Whether it’s the last time the champion Cat graces an AFL field will be clearer in coming days, but it would be an unfittingly sour end for one of the greatest forwards ever, and a key figure in three premierships and one of football’s longest ever periods of sustained success.

But there’s a part of me that wonders whether, for Hawkins’ legacy at least, this injury might not be at least a few per cent beneficial for him and the Cats; because for now at least, it spares them both from the uncomfortable truth that he is a borderline best 22 player at the moment.

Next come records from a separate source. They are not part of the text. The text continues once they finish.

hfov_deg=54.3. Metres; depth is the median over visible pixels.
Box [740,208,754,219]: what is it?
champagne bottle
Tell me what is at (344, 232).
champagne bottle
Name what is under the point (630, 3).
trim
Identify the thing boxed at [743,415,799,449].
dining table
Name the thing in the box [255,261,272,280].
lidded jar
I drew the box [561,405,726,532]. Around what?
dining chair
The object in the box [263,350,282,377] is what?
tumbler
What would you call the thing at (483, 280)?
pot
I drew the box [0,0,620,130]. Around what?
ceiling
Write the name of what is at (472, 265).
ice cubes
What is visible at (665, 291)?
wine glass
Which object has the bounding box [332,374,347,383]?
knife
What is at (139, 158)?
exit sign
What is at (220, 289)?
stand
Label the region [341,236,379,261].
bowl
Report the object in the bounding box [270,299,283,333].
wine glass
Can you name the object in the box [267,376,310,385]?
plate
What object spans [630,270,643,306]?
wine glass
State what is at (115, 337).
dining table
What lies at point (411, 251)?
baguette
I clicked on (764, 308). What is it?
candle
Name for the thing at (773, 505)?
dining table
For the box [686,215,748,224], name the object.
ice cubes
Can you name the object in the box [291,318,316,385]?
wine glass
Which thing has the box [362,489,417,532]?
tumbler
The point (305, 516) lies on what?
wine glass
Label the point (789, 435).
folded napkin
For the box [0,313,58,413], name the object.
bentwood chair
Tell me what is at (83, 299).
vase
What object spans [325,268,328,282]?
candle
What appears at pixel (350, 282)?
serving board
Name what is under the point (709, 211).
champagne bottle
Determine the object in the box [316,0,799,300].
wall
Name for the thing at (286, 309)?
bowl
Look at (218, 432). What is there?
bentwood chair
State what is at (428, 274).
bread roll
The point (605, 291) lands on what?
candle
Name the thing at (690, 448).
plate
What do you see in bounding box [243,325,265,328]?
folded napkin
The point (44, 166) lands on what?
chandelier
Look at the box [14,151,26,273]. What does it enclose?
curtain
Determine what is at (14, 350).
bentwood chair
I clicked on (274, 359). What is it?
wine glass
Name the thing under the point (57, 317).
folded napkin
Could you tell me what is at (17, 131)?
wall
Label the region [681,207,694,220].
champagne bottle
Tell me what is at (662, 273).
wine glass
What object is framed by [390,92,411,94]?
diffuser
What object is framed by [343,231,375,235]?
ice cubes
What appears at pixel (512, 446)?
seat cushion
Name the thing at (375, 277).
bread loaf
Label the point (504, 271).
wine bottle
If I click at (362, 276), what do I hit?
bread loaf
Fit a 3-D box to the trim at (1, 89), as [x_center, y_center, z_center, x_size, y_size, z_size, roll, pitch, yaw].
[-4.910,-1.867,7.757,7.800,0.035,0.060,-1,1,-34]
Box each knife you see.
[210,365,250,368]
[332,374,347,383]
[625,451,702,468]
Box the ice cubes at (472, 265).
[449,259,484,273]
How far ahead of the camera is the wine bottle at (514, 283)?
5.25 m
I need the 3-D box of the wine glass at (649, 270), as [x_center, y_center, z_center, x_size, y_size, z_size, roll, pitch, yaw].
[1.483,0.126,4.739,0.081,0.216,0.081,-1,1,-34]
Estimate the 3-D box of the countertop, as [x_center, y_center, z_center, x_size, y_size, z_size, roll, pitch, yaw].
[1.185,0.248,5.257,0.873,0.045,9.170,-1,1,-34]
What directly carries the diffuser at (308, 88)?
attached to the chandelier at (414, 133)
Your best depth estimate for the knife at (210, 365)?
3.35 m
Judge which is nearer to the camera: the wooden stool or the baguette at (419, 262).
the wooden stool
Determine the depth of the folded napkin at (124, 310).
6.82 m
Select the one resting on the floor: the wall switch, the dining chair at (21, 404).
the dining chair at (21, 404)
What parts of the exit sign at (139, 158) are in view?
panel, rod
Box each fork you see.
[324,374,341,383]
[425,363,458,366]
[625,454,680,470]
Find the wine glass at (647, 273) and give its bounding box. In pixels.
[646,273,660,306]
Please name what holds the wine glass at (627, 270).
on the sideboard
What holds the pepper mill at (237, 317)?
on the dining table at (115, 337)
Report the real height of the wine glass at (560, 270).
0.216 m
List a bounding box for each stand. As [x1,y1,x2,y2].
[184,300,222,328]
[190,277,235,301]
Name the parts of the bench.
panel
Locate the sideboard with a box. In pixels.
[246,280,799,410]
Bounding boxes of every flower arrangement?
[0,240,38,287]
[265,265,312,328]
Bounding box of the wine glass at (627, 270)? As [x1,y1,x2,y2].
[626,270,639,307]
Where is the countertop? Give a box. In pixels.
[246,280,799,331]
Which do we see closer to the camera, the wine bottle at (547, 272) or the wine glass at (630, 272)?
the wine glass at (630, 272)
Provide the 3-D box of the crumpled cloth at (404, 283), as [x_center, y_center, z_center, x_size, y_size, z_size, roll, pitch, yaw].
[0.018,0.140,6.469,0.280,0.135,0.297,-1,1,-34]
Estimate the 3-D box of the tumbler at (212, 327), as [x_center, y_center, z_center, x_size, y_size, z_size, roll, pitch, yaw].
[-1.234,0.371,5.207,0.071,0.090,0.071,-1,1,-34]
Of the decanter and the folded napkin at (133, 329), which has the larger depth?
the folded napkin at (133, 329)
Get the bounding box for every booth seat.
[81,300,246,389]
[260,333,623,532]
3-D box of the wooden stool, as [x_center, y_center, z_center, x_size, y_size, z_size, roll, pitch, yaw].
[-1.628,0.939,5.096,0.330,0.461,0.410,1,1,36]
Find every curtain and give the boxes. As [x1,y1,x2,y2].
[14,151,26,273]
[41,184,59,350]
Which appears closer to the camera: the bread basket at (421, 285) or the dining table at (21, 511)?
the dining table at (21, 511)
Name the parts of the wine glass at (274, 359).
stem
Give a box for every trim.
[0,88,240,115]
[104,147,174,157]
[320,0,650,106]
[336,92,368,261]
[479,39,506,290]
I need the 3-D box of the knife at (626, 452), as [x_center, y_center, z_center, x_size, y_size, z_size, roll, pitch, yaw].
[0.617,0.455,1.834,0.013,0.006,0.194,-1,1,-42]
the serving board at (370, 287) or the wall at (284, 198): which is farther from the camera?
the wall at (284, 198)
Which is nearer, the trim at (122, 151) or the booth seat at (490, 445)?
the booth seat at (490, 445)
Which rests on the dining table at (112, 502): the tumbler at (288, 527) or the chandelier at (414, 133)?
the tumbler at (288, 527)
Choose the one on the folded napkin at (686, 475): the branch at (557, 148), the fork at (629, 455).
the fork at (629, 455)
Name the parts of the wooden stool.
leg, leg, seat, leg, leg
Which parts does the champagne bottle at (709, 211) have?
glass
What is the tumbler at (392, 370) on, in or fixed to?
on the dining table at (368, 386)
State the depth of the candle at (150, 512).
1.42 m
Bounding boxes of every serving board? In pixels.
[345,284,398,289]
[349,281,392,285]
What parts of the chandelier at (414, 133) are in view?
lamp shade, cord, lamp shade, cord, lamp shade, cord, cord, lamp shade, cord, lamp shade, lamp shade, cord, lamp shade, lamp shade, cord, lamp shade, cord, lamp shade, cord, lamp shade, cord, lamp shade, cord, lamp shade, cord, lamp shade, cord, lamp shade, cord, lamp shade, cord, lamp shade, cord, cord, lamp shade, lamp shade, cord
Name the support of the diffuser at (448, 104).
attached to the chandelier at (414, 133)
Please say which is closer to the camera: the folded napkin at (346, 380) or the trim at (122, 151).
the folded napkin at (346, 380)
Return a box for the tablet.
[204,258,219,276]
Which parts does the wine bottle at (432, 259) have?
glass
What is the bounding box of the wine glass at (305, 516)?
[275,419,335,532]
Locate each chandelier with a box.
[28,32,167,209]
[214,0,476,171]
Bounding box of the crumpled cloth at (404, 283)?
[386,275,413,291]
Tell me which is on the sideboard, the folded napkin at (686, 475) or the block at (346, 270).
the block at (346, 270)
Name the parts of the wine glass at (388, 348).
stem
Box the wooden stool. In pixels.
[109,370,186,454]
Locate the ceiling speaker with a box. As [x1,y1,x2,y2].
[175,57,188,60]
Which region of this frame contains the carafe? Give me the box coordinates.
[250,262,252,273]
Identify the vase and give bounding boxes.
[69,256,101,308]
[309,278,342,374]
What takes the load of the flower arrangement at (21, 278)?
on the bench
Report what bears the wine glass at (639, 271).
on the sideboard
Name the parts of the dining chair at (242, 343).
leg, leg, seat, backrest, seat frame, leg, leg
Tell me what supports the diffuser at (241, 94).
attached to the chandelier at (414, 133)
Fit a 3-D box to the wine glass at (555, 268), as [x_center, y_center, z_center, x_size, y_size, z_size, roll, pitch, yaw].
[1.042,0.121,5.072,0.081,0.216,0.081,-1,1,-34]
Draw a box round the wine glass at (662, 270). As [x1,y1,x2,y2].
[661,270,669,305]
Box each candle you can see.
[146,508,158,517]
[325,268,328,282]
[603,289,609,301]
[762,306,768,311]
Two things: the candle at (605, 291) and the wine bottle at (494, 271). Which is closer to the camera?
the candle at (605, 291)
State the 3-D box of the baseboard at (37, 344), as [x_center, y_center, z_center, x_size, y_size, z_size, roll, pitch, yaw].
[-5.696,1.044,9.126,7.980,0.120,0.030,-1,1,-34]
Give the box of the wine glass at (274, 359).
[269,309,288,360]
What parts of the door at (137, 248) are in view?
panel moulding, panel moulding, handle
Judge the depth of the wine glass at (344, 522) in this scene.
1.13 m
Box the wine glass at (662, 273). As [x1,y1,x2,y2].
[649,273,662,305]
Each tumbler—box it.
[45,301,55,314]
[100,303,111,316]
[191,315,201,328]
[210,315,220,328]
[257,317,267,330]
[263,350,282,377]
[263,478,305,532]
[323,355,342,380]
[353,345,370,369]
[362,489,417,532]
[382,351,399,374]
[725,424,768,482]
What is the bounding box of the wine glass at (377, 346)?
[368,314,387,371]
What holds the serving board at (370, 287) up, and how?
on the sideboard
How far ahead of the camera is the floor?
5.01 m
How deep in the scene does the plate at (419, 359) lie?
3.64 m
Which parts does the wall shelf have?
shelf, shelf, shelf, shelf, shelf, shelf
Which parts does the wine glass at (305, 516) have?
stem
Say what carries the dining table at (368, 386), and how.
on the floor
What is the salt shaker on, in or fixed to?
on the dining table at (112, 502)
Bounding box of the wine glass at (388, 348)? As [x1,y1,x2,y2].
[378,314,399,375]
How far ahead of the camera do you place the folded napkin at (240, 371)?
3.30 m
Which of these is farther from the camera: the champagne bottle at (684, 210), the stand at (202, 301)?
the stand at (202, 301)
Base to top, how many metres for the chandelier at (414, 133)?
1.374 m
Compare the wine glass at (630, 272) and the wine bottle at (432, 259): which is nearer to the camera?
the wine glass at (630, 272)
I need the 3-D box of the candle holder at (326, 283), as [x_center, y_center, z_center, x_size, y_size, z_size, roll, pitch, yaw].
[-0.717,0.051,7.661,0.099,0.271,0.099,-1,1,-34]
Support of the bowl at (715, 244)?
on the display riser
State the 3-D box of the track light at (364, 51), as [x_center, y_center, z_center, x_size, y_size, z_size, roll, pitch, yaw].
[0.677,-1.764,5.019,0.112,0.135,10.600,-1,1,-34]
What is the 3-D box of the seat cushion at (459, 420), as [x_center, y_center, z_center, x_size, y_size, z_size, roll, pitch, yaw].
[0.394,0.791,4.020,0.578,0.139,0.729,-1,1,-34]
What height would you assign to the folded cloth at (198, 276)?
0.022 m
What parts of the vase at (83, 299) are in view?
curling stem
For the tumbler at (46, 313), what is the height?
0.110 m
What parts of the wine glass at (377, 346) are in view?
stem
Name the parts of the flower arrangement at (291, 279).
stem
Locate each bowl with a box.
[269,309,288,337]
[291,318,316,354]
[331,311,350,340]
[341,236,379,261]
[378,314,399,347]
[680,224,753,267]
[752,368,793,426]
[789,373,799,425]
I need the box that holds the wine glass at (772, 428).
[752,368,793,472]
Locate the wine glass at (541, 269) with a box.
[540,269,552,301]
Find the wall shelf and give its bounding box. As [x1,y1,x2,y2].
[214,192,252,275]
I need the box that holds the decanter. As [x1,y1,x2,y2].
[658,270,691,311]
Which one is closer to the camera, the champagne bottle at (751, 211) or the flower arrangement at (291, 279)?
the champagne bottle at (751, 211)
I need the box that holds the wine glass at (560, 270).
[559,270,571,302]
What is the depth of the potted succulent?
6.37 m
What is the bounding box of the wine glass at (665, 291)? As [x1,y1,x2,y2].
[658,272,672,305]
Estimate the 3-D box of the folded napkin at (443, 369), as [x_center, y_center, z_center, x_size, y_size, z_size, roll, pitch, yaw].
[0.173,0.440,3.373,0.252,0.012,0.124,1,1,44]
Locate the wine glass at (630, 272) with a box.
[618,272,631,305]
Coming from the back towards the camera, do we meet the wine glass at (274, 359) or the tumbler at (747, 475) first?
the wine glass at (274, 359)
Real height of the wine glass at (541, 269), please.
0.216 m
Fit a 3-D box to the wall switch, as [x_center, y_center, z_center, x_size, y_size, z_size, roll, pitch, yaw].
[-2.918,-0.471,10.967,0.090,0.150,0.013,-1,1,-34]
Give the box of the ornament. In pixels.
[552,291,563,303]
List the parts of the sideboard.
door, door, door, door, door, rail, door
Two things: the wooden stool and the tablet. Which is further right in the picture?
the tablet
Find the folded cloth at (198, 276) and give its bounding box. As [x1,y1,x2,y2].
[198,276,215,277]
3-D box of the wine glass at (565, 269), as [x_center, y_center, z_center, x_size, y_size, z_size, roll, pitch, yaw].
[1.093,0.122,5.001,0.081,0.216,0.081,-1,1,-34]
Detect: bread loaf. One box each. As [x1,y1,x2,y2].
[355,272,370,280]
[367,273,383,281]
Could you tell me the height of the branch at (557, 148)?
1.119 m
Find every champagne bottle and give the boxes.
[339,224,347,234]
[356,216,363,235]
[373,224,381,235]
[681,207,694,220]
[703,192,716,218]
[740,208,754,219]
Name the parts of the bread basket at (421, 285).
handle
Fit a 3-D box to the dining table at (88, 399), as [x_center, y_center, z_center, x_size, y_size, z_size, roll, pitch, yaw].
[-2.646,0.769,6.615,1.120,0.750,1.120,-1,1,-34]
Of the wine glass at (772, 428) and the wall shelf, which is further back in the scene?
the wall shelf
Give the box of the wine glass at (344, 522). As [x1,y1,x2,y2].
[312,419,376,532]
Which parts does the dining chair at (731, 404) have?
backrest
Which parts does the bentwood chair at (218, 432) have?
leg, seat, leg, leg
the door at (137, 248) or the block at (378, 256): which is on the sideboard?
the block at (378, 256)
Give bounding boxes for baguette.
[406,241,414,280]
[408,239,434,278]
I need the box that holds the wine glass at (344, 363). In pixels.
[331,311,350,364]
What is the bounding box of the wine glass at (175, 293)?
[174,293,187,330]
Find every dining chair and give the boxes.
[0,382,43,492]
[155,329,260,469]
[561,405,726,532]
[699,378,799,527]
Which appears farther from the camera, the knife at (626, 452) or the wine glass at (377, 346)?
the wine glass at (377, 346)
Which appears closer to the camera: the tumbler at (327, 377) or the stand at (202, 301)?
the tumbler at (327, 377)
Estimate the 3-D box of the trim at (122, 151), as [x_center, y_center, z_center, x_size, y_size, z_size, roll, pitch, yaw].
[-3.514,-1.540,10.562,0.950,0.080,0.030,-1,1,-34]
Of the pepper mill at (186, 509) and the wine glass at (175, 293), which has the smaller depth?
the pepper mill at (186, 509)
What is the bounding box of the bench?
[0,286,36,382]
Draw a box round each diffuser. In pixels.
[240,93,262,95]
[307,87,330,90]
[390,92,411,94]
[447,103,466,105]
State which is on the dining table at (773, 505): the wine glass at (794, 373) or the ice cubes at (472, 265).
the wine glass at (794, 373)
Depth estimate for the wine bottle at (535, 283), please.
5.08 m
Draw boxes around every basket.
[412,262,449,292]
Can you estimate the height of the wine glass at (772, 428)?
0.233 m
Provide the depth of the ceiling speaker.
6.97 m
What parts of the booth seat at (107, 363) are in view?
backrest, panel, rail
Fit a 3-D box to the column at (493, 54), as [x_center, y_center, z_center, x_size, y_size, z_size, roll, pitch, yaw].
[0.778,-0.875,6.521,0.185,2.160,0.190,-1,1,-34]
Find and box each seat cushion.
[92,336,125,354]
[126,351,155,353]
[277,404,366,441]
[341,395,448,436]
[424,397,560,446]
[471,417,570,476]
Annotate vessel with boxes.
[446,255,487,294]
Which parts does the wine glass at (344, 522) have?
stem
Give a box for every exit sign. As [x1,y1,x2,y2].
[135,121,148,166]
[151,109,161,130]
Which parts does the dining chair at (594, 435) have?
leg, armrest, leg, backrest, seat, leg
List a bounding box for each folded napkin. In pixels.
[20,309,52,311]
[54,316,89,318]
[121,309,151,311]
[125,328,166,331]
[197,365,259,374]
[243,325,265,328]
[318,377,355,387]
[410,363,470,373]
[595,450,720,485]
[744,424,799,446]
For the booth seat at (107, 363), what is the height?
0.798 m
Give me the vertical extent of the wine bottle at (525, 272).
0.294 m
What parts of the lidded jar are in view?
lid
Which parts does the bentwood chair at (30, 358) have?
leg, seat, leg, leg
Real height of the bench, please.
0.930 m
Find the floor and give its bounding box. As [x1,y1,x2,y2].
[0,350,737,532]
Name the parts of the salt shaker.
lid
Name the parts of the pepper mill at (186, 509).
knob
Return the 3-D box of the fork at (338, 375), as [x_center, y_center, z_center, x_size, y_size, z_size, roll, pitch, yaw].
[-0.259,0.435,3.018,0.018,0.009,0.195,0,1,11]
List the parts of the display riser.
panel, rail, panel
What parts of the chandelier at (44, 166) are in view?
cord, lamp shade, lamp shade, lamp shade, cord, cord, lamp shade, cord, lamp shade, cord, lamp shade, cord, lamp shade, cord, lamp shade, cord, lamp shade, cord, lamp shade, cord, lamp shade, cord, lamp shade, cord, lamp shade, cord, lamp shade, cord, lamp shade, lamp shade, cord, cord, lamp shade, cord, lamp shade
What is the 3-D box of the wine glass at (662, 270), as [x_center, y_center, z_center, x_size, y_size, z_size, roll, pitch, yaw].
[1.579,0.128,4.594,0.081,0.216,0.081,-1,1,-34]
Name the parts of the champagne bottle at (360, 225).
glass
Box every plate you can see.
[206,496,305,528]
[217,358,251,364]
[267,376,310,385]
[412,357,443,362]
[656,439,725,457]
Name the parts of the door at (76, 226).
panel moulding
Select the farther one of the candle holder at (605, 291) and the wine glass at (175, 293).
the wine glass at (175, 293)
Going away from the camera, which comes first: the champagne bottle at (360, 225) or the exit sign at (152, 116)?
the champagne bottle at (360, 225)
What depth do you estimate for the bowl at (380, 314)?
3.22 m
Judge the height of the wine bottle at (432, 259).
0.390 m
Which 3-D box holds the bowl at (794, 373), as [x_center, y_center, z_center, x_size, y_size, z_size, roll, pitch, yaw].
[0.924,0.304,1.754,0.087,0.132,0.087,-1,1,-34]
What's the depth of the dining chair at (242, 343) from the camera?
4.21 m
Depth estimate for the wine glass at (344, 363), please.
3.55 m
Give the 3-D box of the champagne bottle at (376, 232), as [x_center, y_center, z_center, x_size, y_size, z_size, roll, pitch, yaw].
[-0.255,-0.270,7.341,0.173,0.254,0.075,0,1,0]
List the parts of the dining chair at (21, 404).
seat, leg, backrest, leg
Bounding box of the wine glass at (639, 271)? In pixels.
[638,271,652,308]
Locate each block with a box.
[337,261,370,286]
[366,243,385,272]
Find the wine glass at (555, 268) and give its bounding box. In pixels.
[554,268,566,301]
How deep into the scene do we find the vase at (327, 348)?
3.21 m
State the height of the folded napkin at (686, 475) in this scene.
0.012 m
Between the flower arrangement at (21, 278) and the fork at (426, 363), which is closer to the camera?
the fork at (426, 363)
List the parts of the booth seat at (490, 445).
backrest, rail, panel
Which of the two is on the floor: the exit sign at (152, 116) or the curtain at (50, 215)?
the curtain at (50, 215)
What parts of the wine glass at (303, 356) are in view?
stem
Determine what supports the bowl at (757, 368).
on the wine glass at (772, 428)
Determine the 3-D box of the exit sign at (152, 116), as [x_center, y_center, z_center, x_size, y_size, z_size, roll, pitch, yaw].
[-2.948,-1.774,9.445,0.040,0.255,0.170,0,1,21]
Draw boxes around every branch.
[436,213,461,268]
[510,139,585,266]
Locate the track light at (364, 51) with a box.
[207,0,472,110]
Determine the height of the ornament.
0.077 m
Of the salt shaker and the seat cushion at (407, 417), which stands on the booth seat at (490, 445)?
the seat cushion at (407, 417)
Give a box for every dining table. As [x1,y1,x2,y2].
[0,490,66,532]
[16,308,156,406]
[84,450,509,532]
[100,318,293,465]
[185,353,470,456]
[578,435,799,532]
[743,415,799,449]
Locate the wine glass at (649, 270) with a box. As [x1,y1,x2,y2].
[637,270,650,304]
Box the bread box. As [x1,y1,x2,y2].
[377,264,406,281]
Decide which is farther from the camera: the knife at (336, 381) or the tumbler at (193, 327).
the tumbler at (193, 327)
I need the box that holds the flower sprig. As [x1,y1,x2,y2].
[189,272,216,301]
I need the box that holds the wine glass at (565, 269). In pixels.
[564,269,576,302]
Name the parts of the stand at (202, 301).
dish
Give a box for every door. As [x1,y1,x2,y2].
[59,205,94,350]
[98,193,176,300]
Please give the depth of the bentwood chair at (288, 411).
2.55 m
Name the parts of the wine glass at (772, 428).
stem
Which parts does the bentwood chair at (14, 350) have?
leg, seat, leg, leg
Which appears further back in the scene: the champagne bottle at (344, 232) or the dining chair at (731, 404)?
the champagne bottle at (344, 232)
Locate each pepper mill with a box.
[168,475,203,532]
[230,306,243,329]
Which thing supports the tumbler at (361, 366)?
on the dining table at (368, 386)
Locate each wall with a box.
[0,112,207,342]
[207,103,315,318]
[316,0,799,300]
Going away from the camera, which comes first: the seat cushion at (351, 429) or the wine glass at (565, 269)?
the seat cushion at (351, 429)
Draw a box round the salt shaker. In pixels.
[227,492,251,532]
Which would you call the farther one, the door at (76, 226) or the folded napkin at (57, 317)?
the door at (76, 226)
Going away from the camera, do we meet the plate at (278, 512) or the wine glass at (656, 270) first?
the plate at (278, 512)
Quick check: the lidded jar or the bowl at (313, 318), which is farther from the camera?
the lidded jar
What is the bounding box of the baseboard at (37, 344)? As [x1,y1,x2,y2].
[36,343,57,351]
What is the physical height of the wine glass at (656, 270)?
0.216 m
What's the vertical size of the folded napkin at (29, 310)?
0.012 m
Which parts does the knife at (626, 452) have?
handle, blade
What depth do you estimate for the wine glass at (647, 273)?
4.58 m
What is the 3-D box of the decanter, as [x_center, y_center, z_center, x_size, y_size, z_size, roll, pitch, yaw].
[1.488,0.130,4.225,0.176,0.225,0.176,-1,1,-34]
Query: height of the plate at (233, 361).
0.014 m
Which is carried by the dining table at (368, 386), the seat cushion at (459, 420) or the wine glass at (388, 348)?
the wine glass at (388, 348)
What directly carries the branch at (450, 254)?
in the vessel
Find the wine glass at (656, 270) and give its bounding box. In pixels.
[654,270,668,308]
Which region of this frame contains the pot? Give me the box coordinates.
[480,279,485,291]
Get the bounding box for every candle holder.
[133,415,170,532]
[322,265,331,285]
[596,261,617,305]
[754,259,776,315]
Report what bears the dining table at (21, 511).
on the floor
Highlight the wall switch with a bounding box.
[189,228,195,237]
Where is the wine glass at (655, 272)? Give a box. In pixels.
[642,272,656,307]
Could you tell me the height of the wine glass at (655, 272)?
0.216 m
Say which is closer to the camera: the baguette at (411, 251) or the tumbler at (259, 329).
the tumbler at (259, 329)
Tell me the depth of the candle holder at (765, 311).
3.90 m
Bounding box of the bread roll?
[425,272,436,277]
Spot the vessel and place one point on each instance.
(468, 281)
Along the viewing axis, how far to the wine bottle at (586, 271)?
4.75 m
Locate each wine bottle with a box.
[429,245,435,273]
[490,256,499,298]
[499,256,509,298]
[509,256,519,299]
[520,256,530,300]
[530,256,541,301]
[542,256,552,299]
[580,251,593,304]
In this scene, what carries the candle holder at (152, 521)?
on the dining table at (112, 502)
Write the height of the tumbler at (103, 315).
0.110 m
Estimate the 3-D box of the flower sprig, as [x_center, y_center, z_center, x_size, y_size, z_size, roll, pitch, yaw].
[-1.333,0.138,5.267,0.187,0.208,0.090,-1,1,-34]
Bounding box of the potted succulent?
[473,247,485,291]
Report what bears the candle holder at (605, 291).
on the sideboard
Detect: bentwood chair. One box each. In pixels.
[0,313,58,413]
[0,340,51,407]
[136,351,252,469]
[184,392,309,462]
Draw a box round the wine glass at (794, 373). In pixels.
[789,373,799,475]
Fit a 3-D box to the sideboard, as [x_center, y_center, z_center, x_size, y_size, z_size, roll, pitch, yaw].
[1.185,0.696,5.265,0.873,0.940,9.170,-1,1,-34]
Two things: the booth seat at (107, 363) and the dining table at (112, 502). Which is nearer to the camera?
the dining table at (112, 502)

Before his foot injury, Hawkins was being handed an unqualified pantsing by Jacob Weitering; with just three kicks and a single mark, he was a good shout to be subbed out anyway. And most concerning of all, the injection of Gary Rohan into the play at his expense saw the Cats, briefly at least, look a lot more threatening moving forward, kicking three quick goals before the Blues retook control in the final quarter.

The Cats find themselves at a bit of a crossroads; while finals are still more likely than not given they have an excellent run home, it’s hard to see them as the flag contender they usually are, given their shallow midfield, the struggles of Tom Stewart amid weekly hard tags and Hawkins’ fall from grace.

It’s a situation Chris Scott is unaccustomed to facing, but it was probably time anyway to give Shannon Neale, dropped from the team for Friday night, an extended run in the seniors as the future of the Cats’ forward line. Given how top-heavy their attack looked against Sydney with the youngster alongside Hawkins, Cameron and Ollie Henry, it all lines up for a truly brutal decision.

Hawkins has 15 goals in 12 games this season, and six in his last nine, including five goalless outings. Neale, by comparison, has nine in five games, and has at least one in every match – at just 21 years old, that’s more than handy, and with the veteran to be sidelined for a while at least, he should get the chance to add to that as an instant, like-for-like replacement in attack.

Jimmy Bartel, at the end of 2016, chose to retire rather than risk needing to play in the VFL in 2017. As cruel as this injury blow is, it might spare the Tomahawk from an ignominious end to his glittering career.

Random thoughts

– I’m not sure I’ve ever seen a star player fall as quickly or as far as Clayton Oliver this season.

– A memo to all AFL teams’ social media accounts: GWS has the ‘cocky smartarse’ role covered – please stop trying to copy them, it’s just getting embarrassing.

– I could be persuaded into naming Josh Treacy as a top-50 player in the game with a few more performances like Sunday’s.

– Marlion Pickett won a flag and Jai Newcombe is a beast, but is Sam Durham the best mid-season pick-up now?

– Jackson Archer might never be his dad, but if he can shut down more players like he did Bayley Fritsch, he’ll be just as respected.

– Carlton, Collingwood and Essendon in the top four. Thank God for Sydney.